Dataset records
——

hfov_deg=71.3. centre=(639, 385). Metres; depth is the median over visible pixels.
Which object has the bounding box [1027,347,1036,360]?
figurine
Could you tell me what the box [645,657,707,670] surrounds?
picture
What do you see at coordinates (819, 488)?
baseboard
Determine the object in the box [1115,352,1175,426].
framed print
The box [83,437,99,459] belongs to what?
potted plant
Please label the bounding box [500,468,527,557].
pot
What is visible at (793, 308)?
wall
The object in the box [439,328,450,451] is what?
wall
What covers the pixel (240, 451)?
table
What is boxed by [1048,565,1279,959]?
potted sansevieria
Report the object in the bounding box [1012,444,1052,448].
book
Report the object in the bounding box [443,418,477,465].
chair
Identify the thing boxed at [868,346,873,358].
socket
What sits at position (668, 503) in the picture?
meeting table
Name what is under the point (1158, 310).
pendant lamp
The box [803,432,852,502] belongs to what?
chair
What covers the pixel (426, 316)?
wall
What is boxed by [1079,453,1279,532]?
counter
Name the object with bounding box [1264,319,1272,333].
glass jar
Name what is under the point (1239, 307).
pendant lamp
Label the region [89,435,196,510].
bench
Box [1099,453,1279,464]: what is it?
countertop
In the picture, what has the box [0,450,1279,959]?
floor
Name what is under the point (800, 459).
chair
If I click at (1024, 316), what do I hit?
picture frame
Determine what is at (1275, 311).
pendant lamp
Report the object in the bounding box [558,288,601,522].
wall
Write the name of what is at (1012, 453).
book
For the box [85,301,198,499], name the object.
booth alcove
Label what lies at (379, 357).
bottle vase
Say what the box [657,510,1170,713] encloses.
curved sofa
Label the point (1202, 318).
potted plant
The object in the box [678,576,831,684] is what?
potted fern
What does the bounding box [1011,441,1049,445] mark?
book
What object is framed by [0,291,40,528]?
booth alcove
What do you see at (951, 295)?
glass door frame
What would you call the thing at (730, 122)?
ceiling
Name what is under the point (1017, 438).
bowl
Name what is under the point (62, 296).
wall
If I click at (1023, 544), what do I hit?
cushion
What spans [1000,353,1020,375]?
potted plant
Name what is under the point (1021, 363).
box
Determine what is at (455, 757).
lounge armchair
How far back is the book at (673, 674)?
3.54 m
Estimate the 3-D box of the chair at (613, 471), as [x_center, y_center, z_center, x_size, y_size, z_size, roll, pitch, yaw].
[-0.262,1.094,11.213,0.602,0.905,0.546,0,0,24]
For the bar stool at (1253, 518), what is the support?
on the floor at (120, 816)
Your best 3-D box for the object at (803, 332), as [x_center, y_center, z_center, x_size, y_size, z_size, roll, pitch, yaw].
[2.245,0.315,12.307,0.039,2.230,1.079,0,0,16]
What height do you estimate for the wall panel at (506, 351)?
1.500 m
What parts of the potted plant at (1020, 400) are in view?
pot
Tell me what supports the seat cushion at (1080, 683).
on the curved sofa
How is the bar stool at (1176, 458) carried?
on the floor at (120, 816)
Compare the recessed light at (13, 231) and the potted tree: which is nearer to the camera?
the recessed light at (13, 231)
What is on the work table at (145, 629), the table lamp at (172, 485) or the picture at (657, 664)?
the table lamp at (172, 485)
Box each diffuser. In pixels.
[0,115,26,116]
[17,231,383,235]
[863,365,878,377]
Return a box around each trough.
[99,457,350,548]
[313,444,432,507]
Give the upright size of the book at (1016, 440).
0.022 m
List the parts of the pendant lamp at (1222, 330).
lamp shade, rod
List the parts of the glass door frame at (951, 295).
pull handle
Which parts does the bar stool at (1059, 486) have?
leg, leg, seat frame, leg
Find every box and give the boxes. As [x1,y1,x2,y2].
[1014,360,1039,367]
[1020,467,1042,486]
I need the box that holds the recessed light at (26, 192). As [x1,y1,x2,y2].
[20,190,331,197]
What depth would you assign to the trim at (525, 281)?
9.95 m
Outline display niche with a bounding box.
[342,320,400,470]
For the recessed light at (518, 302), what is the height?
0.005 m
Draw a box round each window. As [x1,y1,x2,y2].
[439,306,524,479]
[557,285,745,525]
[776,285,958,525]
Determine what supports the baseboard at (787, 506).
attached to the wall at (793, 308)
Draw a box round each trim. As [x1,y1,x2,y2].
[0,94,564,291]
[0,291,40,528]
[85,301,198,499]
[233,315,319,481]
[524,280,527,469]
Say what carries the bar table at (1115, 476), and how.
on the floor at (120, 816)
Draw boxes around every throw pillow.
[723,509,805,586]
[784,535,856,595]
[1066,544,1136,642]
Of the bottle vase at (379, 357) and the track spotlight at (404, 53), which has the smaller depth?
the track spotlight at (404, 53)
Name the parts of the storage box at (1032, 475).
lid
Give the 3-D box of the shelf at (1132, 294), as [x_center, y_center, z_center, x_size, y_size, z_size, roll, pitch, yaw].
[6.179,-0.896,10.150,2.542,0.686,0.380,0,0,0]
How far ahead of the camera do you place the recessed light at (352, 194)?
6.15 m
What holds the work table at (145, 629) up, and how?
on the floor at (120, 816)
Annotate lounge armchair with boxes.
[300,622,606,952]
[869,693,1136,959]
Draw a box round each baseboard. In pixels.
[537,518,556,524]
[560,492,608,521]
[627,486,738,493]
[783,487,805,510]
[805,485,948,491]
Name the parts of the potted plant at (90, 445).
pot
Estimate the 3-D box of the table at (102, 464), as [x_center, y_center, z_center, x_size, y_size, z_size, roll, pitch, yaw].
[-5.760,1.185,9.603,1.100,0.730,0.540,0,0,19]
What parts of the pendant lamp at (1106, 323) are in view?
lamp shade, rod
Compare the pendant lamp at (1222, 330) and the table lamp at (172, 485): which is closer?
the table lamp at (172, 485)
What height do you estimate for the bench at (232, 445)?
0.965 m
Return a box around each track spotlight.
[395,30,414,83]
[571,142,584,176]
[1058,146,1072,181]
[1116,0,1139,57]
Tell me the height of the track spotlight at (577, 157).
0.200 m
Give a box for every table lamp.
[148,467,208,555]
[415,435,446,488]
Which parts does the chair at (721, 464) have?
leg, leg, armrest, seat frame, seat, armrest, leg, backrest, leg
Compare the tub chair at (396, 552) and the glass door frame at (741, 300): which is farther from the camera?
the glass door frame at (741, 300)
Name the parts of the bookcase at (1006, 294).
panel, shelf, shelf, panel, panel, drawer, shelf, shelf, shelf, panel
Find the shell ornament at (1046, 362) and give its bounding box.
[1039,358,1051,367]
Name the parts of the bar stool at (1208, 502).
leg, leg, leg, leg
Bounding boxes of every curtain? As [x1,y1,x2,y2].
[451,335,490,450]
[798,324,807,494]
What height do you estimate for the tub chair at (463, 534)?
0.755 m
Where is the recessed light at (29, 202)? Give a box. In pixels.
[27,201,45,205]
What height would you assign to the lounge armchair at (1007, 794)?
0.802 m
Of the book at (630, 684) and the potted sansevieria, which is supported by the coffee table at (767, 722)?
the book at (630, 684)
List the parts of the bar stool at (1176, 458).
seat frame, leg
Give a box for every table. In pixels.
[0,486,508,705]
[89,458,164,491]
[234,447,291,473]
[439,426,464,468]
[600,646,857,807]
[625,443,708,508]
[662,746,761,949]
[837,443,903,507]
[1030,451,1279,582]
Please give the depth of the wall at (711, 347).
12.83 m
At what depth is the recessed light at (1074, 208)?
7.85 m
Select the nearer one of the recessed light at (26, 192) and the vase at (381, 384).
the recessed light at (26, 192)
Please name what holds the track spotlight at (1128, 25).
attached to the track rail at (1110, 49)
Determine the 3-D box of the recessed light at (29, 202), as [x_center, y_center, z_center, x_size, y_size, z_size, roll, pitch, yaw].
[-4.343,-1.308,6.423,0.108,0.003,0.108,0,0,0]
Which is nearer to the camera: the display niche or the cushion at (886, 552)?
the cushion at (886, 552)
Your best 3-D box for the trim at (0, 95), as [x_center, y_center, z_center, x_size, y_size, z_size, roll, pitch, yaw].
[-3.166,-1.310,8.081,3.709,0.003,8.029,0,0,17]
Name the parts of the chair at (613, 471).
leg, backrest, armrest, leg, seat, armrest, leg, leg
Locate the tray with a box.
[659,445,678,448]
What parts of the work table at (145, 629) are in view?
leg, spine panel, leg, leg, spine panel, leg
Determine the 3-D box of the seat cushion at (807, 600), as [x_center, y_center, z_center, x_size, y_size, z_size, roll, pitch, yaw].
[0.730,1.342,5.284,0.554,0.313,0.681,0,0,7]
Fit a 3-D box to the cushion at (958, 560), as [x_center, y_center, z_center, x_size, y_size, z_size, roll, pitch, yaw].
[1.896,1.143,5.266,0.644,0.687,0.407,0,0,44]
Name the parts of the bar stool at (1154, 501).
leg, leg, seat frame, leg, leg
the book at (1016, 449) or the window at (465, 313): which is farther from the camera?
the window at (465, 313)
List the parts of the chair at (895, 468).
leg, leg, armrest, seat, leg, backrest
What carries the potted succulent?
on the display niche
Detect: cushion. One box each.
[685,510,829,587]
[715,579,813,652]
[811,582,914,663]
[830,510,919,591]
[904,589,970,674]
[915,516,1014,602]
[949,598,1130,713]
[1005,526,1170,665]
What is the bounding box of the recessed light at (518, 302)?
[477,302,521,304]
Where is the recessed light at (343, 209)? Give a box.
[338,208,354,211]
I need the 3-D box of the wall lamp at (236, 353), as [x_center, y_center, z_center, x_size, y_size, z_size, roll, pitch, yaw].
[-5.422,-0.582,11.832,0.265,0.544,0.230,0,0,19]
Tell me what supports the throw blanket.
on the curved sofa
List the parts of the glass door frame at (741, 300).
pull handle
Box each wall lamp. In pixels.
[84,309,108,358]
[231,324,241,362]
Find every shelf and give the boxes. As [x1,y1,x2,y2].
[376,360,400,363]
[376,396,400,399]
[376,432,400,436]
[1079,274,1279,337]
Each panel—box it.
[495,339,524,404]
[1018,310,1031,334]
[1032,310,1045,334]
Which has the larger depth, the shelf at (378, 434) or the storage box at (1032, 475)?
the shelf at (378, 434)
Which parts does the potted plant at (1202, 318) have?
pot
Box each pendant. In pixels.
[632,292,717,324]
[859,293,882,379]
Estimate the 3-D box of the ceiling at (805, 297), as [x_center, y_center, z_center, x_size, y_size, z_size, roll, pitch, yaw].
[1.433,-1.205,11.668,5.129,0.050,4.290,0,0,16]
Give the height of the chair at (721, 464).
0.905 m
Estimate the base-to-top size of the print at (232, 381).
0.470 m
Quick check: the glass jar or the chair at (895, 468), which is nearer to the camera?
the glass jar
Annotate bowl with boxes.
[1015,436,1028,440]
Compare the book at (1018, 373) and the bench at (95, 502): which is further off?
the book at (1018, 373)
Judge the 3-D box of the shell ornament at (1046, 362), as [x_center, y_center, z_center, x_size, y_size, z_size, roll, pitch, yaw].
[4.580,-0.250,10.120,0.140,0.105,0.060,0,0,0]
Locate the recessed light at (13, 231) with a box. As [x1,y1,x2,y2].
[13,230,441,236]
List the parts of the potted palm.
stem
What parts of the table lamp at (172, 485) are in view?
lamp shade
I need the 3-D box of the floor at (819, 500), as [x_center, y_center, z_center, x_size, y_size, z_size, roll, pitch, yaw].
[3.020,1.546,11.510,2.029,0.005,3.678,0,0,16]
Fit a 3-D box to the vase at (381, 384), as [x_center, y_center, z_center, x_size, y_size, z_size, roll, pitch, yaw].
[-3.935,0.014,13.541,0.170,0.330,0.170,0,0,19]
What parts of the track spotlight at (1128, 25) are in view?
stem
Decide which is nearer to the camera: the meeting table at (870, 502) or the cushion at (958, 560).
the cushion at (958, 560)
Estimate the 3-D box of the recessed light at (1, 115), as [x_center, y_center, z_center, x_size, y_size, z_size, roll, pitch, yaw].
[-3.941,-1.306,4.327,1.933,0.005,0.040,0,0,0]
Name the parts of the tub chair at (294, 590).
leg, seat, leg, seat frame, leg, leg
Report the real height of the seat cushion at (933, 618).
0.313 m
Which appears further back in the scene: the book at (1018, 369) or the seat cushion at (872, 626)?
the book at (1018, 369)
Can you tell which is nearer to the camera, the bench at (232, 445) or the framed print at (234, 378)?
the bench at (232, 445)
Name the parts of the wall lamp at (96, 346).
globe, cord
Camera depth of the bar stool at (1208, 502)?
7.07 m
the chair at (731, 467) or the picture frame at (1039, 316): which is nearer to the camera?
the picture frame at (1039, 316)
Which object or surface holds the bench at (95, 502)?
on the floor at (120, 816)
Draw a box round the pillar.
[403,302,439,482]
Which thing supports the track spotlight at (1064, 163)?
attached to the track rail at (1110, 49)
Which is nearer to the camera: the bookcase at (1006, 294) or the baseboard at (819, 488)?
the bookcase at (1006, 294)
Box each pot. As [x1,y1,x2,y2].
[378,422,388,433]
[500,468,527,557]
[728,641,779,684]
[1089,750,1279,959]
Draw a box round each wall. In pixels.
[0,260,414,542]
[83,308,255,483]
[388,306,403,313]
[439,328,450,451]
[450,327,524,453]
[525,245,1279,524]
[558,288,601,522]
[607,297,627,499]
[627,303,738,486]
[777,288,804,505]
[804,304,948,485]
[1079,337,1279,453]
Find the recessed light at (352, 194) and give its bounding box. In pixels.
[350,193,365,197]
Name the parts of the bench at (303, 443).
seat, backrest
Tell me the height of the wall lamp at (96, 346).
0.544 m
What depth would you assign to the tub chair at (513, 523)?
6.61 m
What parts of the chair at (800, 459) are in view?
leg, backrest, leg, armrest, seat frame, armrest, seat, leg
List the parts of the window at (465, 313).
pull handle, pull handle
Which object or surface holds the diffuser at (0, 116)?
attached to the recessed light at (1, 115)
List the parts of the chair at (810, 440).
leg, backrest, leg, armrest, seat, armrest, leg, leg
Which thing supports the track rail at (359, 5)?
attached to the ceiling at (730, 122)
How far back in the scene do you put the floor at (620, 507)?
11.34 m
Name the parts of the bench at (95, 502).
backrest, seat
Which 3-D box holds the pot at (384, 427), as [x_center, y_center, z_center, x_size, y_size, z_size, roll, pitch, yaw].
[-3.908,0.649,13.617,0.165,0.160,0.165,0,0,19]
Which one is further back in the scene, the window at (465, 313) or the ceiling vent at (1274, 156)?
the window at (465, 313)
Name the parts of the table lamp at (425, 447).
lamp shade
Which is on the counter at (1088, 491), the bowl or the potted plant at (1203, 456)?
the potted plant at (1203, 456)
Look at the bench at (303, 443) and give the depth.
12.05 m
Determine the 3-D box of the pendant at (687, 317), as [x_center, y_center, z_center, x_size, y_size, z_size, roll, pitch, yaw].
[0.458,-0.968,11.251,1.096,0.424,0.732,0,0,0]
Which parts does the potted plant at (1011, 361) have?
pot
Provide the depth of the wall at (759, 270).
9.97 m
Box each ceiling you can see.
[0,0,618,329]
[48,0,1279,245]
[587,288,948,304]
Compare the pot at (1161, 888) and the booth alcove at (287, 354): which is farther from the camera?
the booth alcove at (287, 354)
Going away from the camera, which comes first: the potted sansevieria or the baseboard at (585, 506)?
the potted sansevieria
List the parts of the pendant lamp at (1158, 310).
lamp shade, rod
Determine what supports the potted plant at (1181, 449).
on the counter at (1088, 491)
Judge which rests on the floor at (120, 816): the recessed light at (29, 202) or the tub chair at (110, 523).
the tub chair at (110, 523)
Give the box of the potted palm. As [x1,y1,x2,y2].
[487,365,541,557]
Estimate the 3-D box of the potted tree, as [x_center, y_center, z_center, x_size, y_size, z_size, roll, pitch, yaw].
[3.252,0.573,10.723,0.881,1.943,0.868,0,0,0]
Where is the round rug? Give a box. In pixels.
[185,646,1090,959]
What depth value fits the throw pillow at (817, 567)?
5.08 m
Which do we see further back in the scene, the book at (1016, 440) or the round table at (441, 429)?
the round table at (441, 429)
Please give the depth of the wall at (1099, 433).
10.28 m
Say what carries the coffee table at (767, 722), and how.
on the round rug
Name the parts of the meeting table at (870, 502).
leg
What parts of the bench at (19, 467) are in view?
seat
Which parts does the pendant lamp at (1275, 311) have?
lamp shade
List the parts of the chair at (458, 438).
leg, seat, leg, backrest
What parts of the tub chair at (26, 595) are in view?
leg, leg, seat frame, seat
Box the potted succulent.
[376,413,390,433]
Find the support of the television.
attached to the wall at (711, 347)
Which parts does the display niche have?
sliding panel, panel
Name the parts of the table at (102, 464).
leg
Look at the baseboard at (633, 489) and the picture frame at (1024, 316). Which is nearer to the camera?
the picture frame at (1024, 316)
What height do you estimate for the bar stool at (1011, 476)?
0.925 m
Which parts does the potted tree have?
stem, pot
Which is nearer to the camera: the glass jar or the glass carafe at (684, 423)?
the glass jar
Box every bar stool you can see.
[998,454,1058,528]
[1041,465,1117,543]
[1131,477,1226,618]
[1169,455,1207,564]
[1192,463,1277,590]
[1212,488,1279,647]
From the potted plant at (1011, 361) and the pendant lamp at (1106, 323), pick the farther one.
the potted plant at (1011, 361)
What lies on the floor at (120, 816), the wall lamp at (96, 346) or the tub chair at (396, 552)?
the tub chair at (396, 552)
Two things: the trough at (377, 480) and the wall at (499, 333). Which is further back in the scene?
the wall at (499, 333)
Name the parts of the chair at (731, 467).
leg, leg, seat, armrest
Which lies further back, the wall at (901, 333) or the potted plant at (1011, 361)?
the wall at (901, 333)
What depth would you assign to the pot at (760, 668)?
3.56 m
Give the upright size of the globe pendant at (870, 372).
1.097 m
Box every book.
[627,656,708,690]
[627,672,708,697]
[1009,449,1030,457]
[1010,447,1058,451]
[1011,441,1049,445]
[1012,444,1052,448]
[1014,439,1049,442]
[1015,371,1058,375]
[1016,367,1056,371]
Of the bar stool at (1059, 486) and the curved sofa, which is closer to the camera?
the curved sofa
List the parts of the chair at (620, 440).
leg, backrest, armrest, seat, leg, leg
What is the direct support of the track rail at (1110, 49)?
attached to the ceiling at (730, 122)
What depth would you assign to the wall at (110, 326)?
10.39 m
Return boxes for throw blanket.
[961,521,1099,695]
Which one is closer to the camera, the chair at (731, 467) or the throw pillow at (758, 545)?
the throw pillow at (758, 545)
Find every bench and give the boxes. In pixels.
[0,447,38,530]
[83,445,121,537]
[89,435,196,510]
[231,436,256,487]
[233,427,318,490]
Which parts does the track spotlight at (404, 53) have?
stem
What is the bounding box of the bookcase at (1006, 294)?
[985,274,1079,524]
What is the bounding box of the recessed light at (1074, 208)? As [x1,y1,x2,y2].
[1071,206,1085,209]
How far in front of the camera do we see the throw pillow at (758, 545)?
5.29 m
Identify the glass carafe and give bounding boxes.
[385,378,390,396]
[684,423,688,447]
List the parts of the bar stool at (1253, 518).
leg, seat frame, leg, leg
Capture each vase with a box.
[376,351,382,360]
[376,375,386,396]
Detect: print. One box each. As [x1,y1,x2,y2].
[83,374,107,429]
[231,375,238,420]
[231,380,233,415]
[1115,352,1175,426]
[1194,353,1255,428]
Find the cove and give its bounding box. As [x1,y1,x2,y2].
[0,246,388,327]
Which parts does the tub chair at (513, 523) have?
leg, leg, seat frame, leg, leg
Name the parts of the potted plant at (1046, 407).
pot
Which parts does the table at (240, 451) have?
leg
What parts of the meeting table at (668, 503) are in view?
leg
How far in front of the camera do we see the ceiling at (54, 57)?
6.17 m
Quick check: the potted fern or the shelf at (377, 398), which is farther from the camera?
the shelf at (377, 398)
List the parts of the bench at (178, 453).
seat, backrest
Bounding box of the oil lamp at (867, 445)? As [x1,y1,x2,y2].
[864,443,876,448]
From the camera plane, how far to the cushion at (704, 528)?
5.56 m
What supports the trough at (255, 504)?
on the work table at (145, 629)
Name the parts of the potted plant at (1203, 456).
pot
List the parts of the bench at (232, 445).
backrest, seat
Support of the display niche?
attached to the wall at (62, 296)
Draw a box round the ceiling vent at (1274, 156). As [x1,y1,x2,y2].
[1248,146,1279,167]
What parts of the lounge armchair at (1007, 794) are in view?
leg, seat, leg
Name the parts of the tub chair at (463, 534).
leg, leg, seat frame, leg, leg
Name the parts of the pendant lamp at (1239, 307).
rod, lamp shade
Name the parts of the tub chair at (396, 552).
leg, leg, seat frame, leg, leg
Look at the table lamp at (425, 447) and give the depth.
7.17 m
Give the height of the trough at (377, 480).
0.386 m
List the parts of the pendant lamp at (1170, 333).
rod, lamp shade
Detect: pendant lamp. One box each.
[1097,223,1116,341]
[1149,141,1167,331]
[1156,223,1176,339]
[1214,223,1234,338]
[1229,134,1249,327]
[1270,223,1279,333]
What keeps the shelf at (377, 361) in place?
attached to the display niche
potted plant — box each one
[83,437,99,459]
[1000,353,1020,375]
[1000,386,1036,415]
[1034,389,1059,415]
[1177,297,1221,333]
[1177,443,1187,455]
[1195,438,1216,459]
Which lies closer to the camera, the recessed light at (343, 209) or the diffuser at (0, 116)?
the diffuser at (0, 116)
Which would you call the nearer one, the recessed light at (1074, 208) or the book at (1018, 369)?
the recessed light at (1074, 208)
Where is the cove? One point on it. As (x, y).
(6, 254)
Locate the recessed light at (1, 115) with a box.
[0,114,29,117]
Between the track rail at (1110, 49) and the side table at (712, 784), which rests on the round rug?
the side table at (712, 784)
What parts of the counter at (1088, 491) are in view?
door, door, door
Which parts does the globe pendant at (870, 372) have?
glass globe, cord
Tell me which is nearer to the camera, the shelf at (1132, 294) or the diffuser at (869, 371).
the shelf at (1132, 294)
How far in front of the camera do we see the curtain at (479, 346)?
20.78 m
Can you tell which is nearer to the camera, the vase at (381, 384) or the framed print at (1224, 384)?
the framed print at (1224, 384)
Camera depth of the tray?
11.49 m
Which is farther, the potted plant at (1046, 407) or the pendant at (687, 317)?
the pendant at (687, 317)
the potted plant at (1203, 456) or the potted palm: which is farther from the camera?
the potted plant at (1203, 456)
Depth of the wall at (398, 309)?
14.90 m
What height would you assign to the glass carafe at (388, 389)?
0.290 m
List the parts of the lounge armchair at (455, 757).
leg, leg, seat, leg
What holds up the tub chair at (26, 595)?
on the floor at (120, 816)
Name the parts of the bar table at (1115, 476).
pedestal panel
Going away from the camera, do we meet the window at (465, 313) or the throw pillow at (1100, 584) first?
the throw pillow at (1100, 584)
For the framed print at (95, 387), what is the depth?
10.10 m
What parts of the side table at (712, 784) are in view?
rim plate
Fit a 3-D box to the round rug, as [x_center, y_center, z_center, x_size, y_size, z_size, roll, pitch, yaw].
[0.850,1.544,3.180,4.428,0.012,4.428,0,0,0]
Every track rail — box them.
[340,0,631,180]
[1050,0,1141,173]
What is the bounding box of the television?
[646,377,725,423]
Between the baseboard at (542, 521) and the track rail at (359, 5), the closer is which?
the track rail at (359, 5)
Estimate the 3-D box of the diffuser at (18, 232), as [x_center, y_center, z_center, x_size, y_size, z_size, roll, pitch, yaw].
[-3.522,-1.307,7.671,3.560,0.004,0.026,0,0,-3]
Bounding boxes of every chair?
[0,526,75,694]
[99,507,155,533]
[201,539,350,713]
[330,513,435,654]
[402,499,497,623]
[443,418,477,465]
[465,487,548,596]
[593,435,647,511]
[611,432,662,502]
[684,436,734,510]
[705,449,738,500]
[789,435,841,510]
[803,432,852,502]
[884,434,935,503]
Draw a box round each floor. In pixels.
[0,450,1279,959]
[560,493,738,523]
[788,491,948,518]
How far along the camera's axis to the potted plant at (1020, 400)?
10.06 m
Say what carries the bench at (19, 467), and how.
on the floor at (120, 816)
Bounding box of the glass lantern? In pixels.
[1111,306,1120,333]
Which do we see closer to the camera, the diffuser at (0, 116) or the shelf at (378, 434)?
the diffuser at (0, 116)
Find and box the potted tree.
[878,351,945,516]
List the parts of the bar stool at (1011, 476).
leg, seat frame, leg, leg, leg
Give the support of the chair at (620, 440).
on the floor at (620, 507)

——

*PROBLEM DESCRIPTION*: The span to give again runs from the line with "Which do we see closer" through the last line of the records above; reproduce it exactly and nothing more.

*RESPONSE*:
Which do we see closer to the camera, the diffuser at (0, 116) or the shelf at (378, 434)?
the diffuser at (0, 116)
Find and box the potted tree.
[878,351,945,516]
List the parts of the bar stool at (1011, 476).
leg, seat frame, leg, leg, leg
Give the support of the chair at (620, 440).
on the floor at (620, 507)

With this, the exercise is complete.